L’observateur mondial d’internet Netblocks a confirmé le blocage de l’accès à certaines plateformes, comme WhatsApp, Twitter, Facebook ou Instagram. « Des données de réseaux en temps réels montrent ces restrictions en vigueur chez le principal fournisseur mobile Orange (Sonatel), avec un effet sur l’opérateur Free (Tigo) », a précisé Netblocks, qui s’est basé sur un échantillon de 120 postes d’observation à travers le pays.

« ‘L’État du Sénégal a décidé en toute souveraineté de suspendre temporairement l’usage de certaines applications digitales par lesquelles se font des appels à la violence et à la haine », a justifié le ministre de l’Intérieur, Antoine Félix Diome, dans la nuit de jeudi à vendredi. Cette suspension temporaire est renouvelée toutes les 24 heures « selon l’évolution de la situation », explique le ministre de la Communication, Moussa Bocar Thiam.

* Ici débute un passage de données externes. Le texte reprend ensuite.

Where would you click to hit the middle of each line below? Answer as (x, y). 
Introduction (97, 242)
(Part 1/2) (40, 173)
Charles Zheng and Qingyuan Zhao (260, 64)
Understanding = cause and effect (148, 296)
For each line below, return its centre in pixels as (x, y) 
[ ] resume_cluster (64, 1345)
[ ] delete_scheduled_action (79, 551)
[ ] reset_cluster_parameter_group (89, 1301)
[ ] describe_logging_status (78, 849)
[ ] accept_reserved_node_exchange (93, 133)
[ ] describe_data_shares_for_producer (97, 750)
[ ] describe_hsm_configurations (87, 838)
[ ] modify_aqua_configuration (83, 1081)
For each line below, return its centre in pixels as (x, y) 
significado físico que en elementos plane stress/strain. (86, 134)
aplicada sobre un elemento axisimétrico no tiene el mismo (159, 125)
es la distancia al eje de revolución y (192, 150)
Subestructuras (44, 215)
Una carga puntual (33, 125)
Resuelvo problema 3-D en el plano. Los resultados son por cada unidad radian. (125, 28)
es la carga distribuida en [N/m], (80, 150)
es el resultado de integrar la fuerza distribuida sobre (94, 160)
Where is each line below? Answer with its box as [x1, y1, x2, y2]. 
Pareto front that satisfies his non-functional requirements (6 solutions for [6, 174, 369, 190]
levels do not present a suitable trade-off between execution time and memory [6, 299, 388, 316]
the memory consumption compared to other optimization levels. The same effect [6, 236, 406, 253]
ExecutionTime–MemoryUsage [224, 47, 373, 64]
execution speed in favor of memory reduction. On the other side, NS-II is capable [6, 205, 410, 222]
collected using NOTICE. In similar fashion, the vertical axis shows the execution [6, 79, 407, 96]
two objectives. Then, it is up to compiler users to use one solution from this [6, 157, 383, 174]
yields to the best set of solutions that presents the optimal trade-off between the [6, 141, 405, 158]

« Les opérateurs ont l’obligation de suivre les réquisitions de l’autorité en vertu de leur cahier des charges, lorsque la sécurité et la défense nationale l’exigent », précise Moussa Bocar Thiam. Cette réquisition s’adresse « à tous les opérateurs », c’est-à-dire Orange, Tigo et Expresso. Le signal de la chaîne privée Walf a également été coupé jeudi « pour empêcher la diffusion d’images et de messages faisant appel à la révolte populaire », a fait savoir le gouvernement.

Situation explosive

Aucun incident majeur n’a été rapporté ce samedi 3 juin dans le pays, où la situation reste néanmoins explosive. Le nouveau bilan des violences s’établit désormais à 15 victimes dans les dernières 48 heures, dont deux membres des forces de l’ordre, selon le ministre de l’Intérieur. C’est déjà plus que le bilan des violences de mars 2021, lors desquelles 14 personnes avaient trouvé la mort.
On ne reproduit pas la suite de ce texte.